> [TASK OBJECTIVE] Find how many lines of the listing below include the word "Answer", then report the number by itself.

> [DATA]
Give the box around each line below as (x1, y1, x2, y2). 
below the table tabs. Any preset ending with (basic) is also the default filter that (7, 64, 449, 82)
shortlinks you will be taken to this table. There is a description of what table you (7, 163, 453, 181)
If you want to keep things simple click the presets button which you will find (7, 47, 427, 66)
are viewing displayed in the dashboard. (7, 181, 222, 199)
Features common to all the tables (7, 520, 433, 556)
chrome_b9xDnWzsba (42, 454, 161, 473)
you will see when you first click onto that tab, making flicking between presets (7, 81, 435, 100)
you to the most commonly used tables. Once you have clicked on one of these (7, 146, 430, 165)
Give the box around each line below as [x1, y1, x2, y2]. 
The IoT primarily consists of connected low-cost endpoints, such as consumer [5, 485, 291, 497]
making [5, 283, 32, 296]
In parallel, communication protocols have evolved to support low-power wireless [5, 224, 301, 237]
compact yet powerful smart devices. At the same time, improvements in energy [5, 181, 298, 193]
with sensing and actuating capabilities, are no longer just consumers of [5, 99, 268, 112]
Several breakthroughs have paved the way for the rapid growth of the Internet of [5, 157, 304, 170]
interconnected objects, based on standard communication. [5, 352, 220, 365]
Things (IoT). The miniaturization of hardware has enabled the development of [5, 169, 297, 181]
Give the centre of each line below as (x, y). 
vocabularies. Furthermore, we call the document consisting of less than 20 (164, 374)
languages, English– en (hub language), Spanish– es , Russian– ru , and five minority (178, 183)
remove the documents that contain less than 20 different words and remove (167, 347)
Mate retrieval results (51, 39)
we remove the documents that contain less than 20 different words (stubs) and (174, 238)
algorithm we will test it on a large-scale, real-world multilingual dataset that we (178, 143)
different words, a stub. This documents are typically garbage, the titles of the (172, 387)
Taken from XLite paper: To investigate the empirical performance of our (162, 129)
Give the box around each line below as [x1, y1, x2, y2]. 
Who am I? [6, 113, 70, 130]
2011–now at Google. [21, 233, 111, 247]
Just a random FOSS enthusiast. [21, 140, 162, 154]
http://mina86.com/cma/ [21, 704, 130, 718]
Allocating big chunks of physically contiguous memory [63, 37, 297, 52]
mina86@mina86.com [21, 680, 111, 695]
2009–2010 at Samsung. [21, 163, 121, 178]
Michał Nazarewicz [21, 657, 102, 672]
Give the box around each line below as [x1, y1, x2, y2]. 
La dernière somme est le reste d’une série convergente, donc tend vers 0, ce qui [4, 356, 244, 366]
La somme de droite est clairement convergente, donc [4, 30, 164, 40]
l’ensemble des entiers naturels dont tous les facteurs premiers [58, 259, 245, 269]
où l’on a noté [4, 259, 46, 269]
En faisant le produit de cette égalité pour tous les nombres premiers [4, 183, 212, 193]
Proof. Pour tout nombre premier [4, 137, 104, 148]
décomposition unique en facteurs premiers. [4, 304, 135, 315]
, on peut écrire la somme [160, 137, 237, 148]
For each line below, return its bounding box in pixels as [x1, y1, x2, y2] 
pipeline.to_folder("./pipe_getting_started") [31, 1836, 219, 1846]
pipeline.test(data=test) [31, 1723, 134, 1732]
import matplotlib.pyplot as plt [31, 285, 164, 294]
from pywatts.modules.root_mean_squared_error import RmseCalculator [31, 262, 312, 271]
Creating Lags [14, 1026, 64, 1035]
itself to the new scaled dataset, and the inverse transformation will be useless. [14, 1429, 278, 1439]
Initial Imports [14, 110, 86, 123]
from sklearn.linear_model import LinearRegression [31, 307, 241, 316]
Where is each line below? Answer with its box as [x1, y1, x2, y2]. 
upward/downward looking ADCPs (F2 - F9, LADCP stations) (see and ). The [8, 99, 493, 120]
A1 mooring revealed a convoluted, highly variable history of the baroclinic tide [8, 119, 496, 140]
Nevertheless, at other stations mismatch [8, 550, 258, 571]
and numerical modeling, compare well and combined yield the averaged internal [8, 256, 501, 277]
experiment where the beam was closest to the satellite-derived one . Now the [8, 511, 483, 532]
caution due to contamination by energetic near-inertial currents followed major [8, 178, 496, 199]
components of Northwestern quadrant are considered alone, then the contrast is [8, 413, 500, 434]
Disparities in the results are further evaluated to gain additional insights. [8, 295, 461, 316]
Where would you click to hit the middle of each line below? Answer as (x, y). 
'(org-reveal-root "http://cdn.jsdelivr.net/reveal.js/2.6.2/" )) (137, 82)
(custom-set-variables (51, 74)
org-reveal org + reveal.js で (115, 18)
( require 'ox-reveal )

> [PROBLEM SOLUTION] 2